Analysis and correction of ultrasonic wavefront distortion based on a multilayer phase-screen model.

A model is introduced that incorporates the cumulative wavefront distortion effects caused by spatial heterogeneities along the path of propagation, and a corresponding model-based wavefront distortion-correction method is presented. In the proposed model, a distributed heterogeneous medium is lumped into a series of parallel phase screens. The distortion effects can be compensated--without a priori knowledge of the distorting structure--by backpropagation of received wavefronts through hypothetical multiple phase screens located between the imaging system and targets, while each pointwise time shift is adjusted iteratively to maximize a specified image quality factor at the final layer.
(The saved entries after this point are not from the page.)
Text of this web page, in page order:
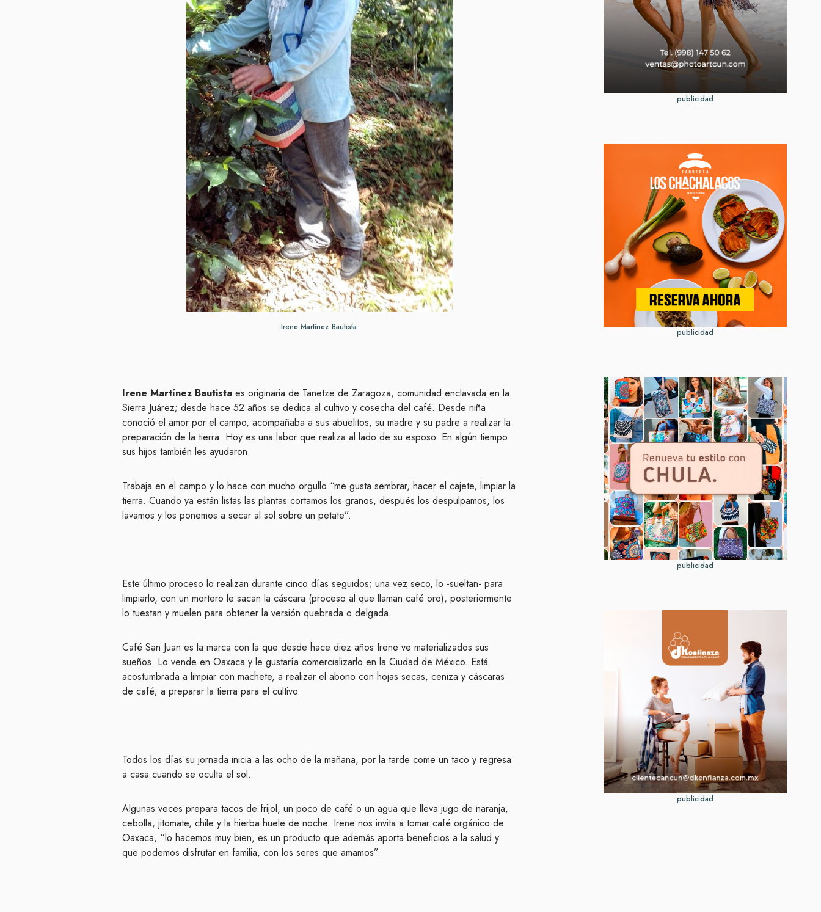
Irene Martínez Bautista
Irene Martínez Bautista es originaria de Tanetze de Zaragoza, comunidad enclavada en la
Sierra Juárez; desde hace 52 años se dedica al cultivo y cosecha del café. Desde niña
conoció el amor por el campo, acompañaba a sus abuelitos, su madre y su padre a realizar la
preparación de la tierra. Hoy es una labor que realiza al lado de su esposo. En algún tiempo
sus hijos también les ayudaron.
Trabaja en el campo y lo hace con mucho orgullo “me gusta sembrar, hacer el cajete, limpiar la
tierra. Cuando ya están listas las plantas cortamos los granos, después los despulpamos, los
lavamos y los ponemos a secar al sol sobre un petate”.
Este último proceso lo realizan durante cinco días seguidos; una vez seco, lo -sueltan- para
limpiarlo, con un mortero le sacan la cáscara (proceso al que llaman café oro), posteriormente
lo tuestan y muelen para obtener la versión quebrada o delgada.
Café San Juan es la marca con la que desde hace diez años Irene ve materializados sus
sueños. Lo vende en Oaxaca y le gustaría comercializarlo en la Ciudad de México. Está
acostumbrada a limpiar con machete, a realizar el abono con hojas secas, ceniza y cáscaras
de café; a preparar la tierra para el cultivo.
Todos los días su jornada inicia a las ocho de la mañana, por la tarde come un taco y regresa
a casa cuando se oculta el sol.
Algunas veces prepara tacos de frijol, un poco de café o un agua que lleva jugo de naranja,
cebolla, jitomate, chile y la hierba huele de noche. Irene nos invita a tomar café orgánico de
Oaxaca, “lo hacemos muy bien, es un producto que además aporta beneficios a la salud y
que podemos disfrutar en familia, con los seres que amamos”.
publicidad
publicidad
publicidad
publicidad
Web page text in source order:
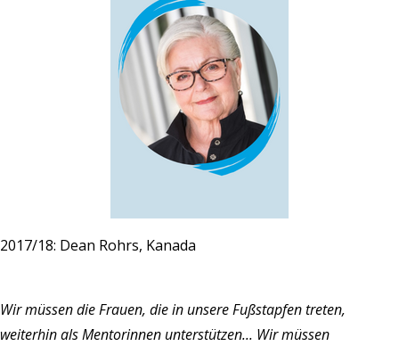
2017/18: Dean Rohrs, Kanada
Wir müssen die Frauen, die in unsere Fußstapfen treten,
weiterhin als Mentorinnen unterstützen... Wir müssen
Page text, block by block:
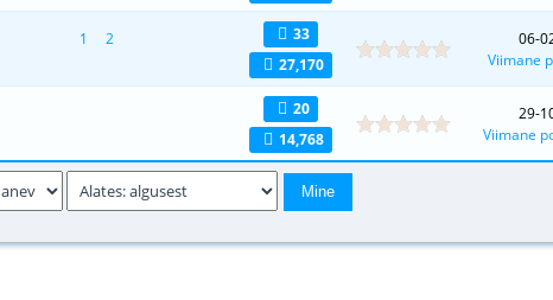
1
2
33
27,170
06-
Viimane
20
14,768
29-
Viimane
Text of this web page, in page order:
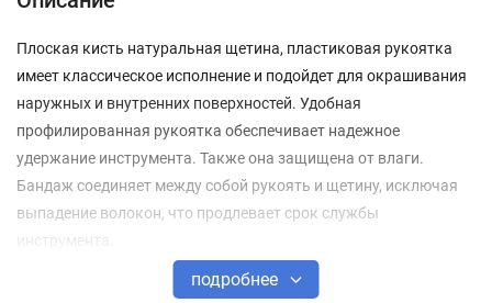
Плоская кисть натуральная щетина, пластиковая рукоятка
имеет классическое исполнение и подойдет для окрашивания
наружных и внутренних поверхностей. Удобная
профилированная рукоятка обеспечивает надежное
удержание инструмента. Также она защищена от влаги.
Бандаж соединяет между собой рукоять и щетину, исключая
выпадение волокон, что продлевает срок службы
инструмента.
Технические характеристики плоской кисти Korvus 0102615
подробнее
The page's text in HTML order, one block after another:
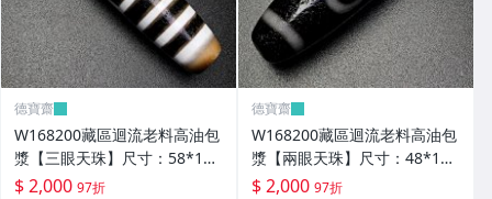
德寶齋
W168200藏區迴流老料高油包
漿【三眼天珠】尺寸：58*13
毫米 重量15.2克馬蹄清紋晰 天
$ 2,000 97折
德寶齋
W168200藏區迴流老料高油包
漿【兩眼天珠】尺寸：48*12
毫米 重量11克圖騰清晰流暢
$ 2,000 97折
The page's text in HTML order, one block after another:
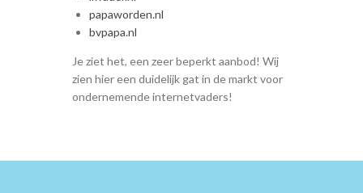
papaworden.nl
bvpapa.nl
Je ziet het, een zeer beperkt aanbod! Wij
zien hier een duidelijk gat in de markt voor
ondernemende internetvaders!
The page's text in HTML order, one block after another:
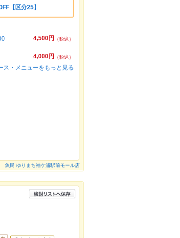
【区分25】
4,500円
（税込）
4,000円
（税込）
ス・メニューをもっと見る
魚民 ゆりまち袖ケ浦駅前モール店
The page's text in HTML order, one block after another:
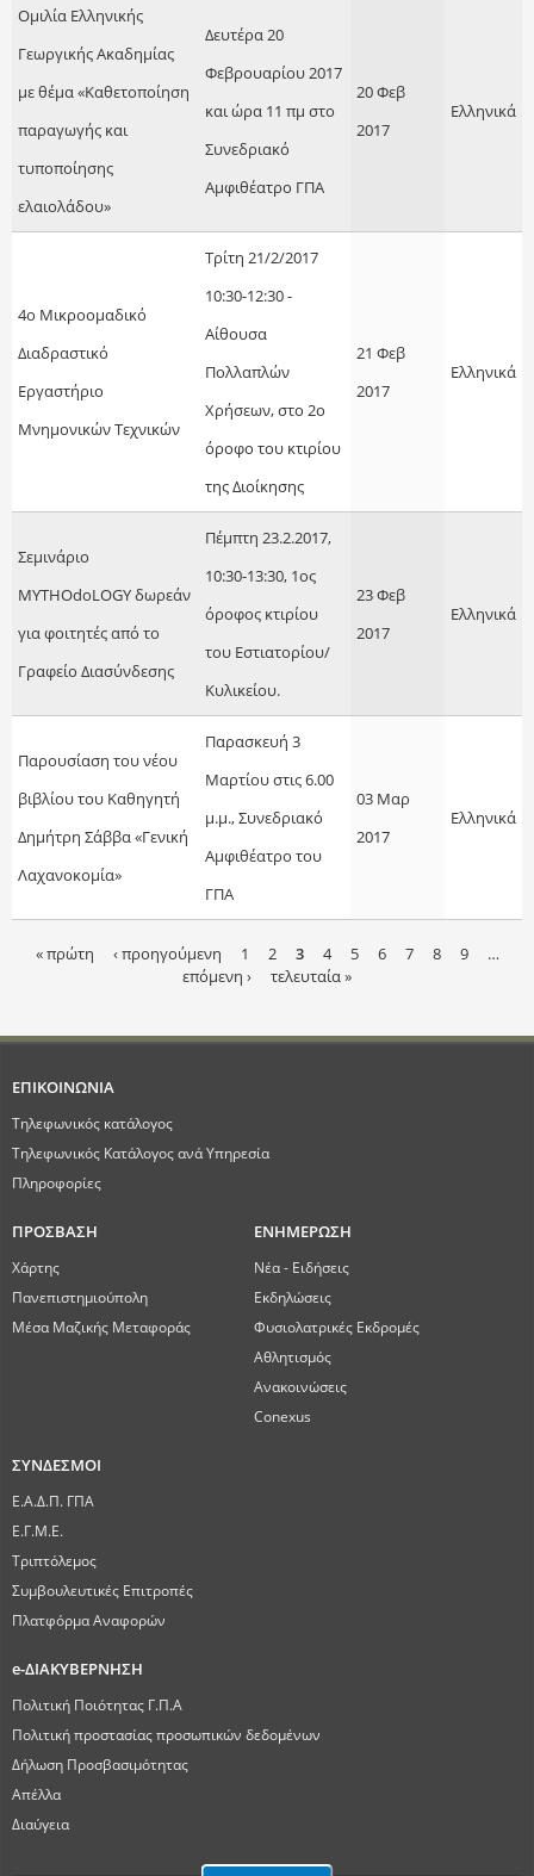
Ομιλία Ελληνικής
Γεωργικής Ακαδημίας
με θέμα «Καθετοποίηση
παραγωγής και
τυποποίησης
ελαιολάδου»
Δευτέρα 20
Φεβρουαρίου 2017
και ώρα 11 πμ στο
Συνεδριακό
Αμφιθέατρο ΓΠΑ
20 Φεβ
2017
Ελληνικά
4ο Μικροομαδικό
Διαδραστικό
Εργαστήριο
Μνημονικών Τεχνικών
Τρίτη 21/2/2017
10:30-12:30 -
Αίθουσα
Πολλαπλών
Χρήσεων, στο 2ο
όροφο του κτιρίου
της Διοίκησης
21 Φεβ
2017
Ελληνικά
Σεμινάριο
MYTHOdoLOGY δωρεάν
για φοιτητές από το
Γραφείο Διασύνδεσης
Πέμπτη 23.2.2017,
10:30-13:30, 1ος
όροφος κτιρίου
του Εστιατορίου/
Κυλικείου.
23 Φεβ
2017
Ελληνικά
Παρουσίαση του νέου
βιβλίου του Καθηγητή
Δημήτρη Σάββα «Γενική
Λαχανοκομία»
Παρασκευή 3
Μαρτίου στις 6.00
μ.μ., Συνεδριακό
Αμφιθέατρο του
ΓΠΑ
03 Μαρ
2017
Ελληνικά
ε
λ
ί
δ
ε
ς
« πρώτη ‹ προηγούμενη 1 2 3 4 5 6 7 8 9
…
επόμενη ›
τελευταία »
ΕΠΙΚΟΙΝΩΝΙΑ
Τηλεφωνικός κατάλογος
Τηλεφωνικός Κατάλογος ανά Υπηρεσία
Πληροφορίες
ΠΡΟΣΒΑΣΗ
Χάρτης
Πανεπιστημιούπολη
Μέσα Μαζικής Μεταφοράς
ΕΝΗΜΕΡΩΣΗ
Νέα - Ειδήσεις
Εκδηλώσεις
Φυσιολατρικές Εκδρομές
Αθλητισμός
Ανακοινώσεις
Conexus
ΣΥΝΔΕΣΜΟΙ
Ε.Α.Δ.Π. ΓΠΑ
Ε.Γ.Μ.Ε.
Τριπτόλεμος
Συμβουλευτικές Επιτροπές
Πλατφόρμα Αναφορών
e-ΔΙΑΚΥΒΕΡΝΗΣΗ
Πολιτική Ποιότητας Γ.Π.Α
Πολιτική προστασίας προσωπικών δεδομένων
Δήλωση Προσβασιμότητας
Απέλλα
Διαύγεια
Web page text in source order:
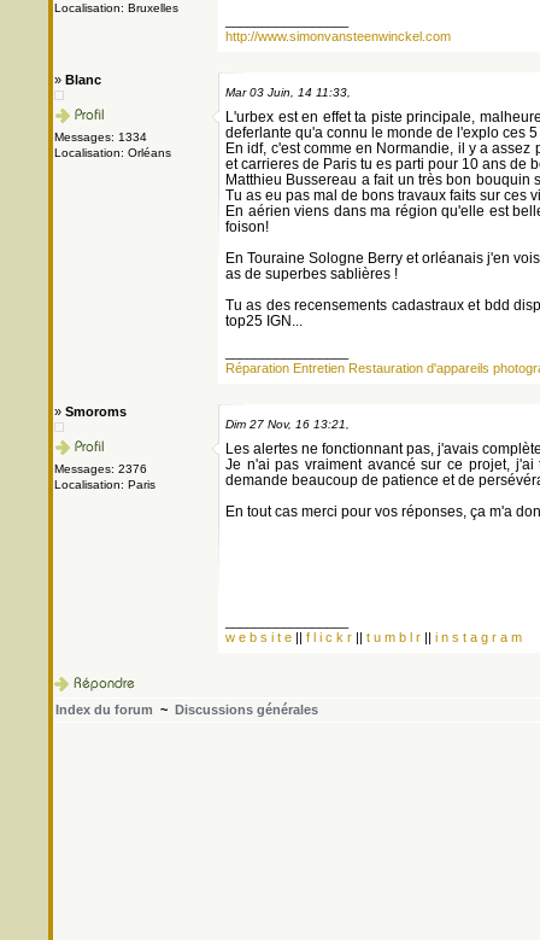
Localisation: Bruxelles
http://www.simonvansteenwinckel.com
» Blanc
Messages: 1334
Localisation: Orléans
Mar 03 Juin, 14 11:33,
L'urbex est en effet ta piste principale,
deferlante qu'a connu le monde de l'explo ces
En idf, c'est comme en Normandie, il y a
et carrieres de Paris tu es parti pour 10 ans de
Matthieu Bussereau a fait un très bon
Tu as eu pas mal de bons travaux faits sur ces
En aérien viens dans ma région qu'elle est
foison!
En Touraine Sologne Berry et orléanais j'en
as de superbes sablières !
Tu as des recensements cadastraux et bdd
top25 IGN...
Réparation Entretien Restauration d'appareils
» Smoroms
Messages: 2376
Localisation: Paris
Dim 27 Nov, 16 13:21,
Les alertes ne fonctionnant pas, j'avais
Je n'ai pas vraiment avancé sur ce projet,
demande beaucoup de patience et de
En tout cas merci pour vos réponses, ça m'a
w e b s i t e || f l i c k r || t u m b l r || i n s t a g r a m
Index du forum ~ Discussions générales
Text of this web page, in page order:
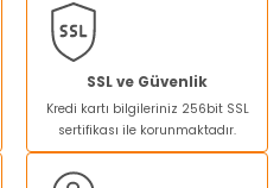
SSL ve Güvenlik
Kredi kartı bilgileriniz 256bit SSL
sertifikası ile korunmaktadır.
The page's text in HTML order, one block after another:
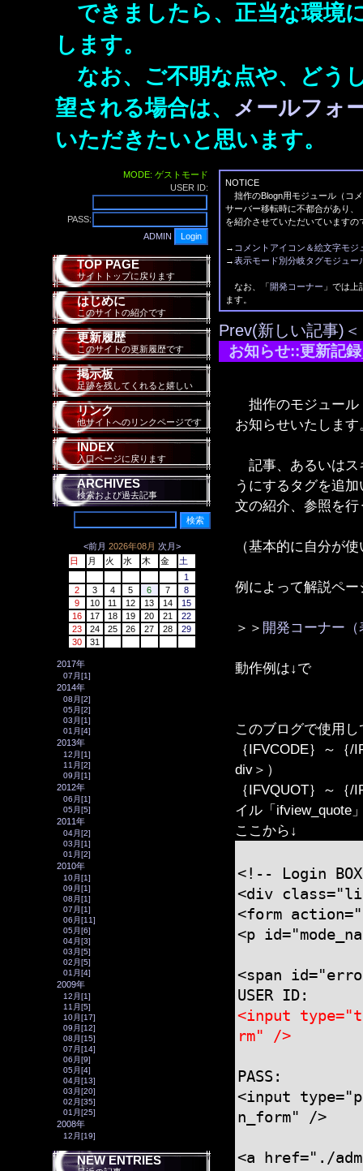
できましたら、正当な環境
します。
なお、ご不明な点や、どう
望される場合は、 メールフォ
いただきたいと思います。
MODE: ゲストモード
USER ID:
PASS:
ADMIN
TOP PAGE
サイトトップに戻ります
はじめに
このサイトの紹介です
更新履歴
このサイトの更新履歴です
掲示板
足跡を残してくれると嬉しい
リンク
他サイトへのリンクページです
INDEX
入口ページに戻ります
ARCHIVES
検索および過去記事
<前月 2026年08月 次月>
日
月 火 水 木 金
土
1
2
3 4 5 6 7
8
9
10 11 12 13 14
15
16
17 18 19 20 21
22
23
24 25 26 27 28
29
30
31
2017年
07月[1]
2014年
08月[2]
05月[2]
03月[1]
01月[4]
2013年
12月[1]
11月[2]
09月[1]
2012年
06月[1]
05月[5]
2011年
04月[2]
03月[1]
01月[2]
2010年
10月[1]
09月[1]
08月[1]
07月[1]
06月[11]
05月[6]
04月[3]
03月[5]
02月[5]
01月[4]
2009年
12月[1]
11月[5]
10月[17]
09月[12]
08月[15]
07月[14]
06月[9]
05月[4]
04月[13]
03月[20]
02月[35]
01月[25]
2008年
12月[19]
NEW ENTRIES
NOTICE
拙作のBlogn用モジュール（コ
サーバー移転時に不都合があり
を紹介させていただいていますの
→ コメントアイコン＆絵文字モジ
→表示モード別分岐タグモジュー
なお、「開発コーナー 」では
ます。
Prev(新しい記事)＜
お知らせ::更新記
拙作のモジュール
お知らせいたします
記事、あるいはス
うにするタグを追
文の紹介、参照を
（基本的に自分が
例によって解説ペ
＞＞ 開発コーナー
動作例は↓で
このブログで使用
｛IFVCODE｝～｛
div＞）
｛IFVQUOT｝～｛
イル「ifview_quote
ここから↓
<!-- Login
<div
<form
<p
<span
USER ID:
<input
rm" />
PASS:
<input
n_form" />
<a href="./
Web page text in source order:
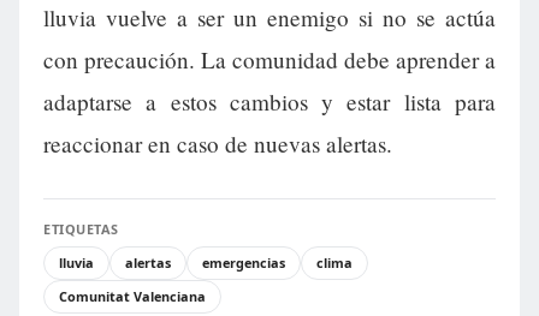
lluvia vuelve a ser un enemigo si no se actúa
con precaución. La comunidad debe aprender a
adaptarse a estos cambios y estar lista para
reaccionar en caso de nuevas alertas.
ETIQUETAS
lluvia
alertas emergencias
clima
Comunitat Valenciana
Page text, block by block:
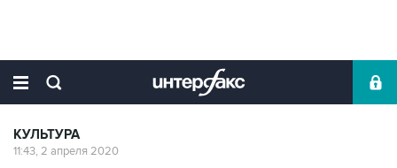
КУЛЬТУРА
11:43, 2 апреля 2020
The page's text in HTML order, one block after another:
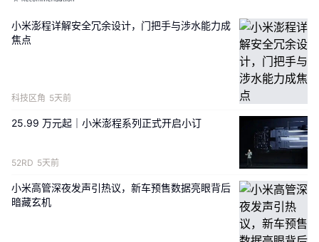
官方矩阵，包含微信公众号、视频号、B站账号等多平
台账号，可对应此次官宣的英文品牌SkyNomad，确认该
小米澎程详解安全冗余设计，门把手与涉水能力成
焦点
科技区角 5天前
25.99 万元起｜小米澎程系列正式开启小订
52RD 5天前
小米高管深夜发声引热议，新车预售数据亮眼背后
暗藏玄机
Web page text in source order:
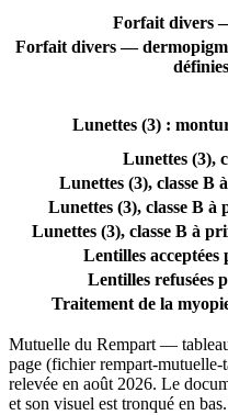
Forfait divers
Forfait divers —
Lunettes (3) :
Lunettes (3),
Lunettes (3), classe
Lunettes (3), classe B
Lunettes (3), classe B à
Lentilles
Lentilles refusées
Traitement de la
Mutuelle du Rempart —
page (fichier rempart-
relevée en août 2026. Le
et son visuel est tronqué en bas.
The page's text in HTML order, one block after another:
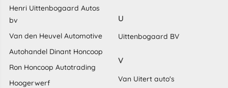
Henri Uittenbogaard Autos
bv
Van den Heuvel Automotive
Autohandel Dinant Honcoop
Ron Honcoop Autotrading
Hoogerwerf
U
Uittenbogaard BV
V
Van Uitert auto's
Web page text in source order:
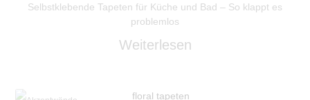
Selbstklebende Tapeten für Küche und Bad – So klappt es
problemlos
Weiterlesen
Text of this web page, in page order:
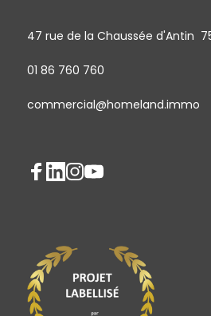
47 rue de la Chaussée d'Antin
01 86 760 760
commercial@homeland.immo
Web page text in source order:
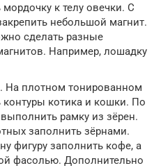
к телу овечки. С
небольшой магнит.
сделать разные
Например, лошадку
На плотном тонированном
контуры котика и кошки. По
рамку из зёрен.
заполнить зёрнами.
фигуру заполнить кофе, а
фасолью. Дополнительно
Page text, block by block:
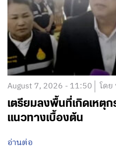
August 7, 2026 - 11:50 โดย
เตรียมลงพื้นที่เกิดเหตุ
แนวทางเบื้องต้น
อ่านต่อ
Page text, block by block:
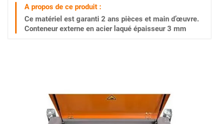
A propos de ce produit :
Ce matériel est garanti 2 ans pièces et main d’œuvre.
Conteneur externe en acier laqué épaisseur 3 mm
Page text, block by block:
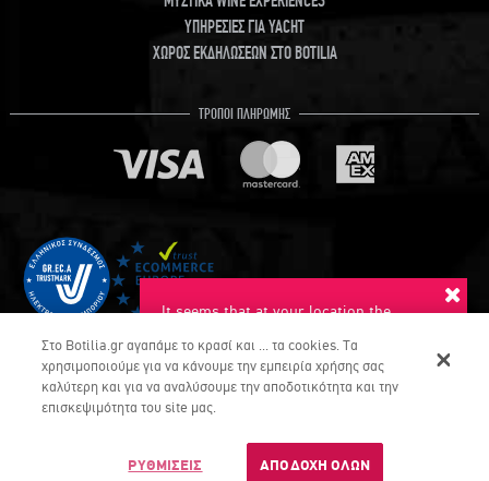
It seems that at your location the
want to switch to this language?
Dont ask again
ΥΠΗΡΕΣΙΕΣ ΓΙΑ YACHT
ΧΩΡΟΣ ΕΚΔΗΛΩΣΕΩΝ ΣΤΟ BOTILIA
ΤΡΟΠΟΙ ΠΛΗΡΩΜΗΣ
DEVELOPED & DELIVERED BY UMOBIT SA
Στο Botilia.gr αγαπάμε το κρασί και ... τα cookies. Τα
χρησιμοποιούμε για να κάνουμε την εμπειρία χρήσης σας
καλύτερη και για να αναλύσουμε την αποδοτικότητα και την
επισκεψιμότητα του site μας.
ΡΥΘΜΙΣΕΙΣ ΑΠΟΔΟΧΗ ΟΛΩΝ

Theoretical analyses indicate that the mean speckle brightness decreases monotonically with the root-mean-square value of distributed phase distortions; therefore, the speckle brightness can be used as an image quality factor. Experimental one-dimensional (1-D) array data with simulated distortion effects based on a real 2-D abdominal-tissue map were used to evaluate the performance of the proposed method and existing aberration-correction techniques. The simulated characteristics of wavefront distortion and relative performance of existing correction techniques were similar to reports based on abdominal-wall data and breast data. This investigation shows that the proposed method provides better compensation for wavefront distortion.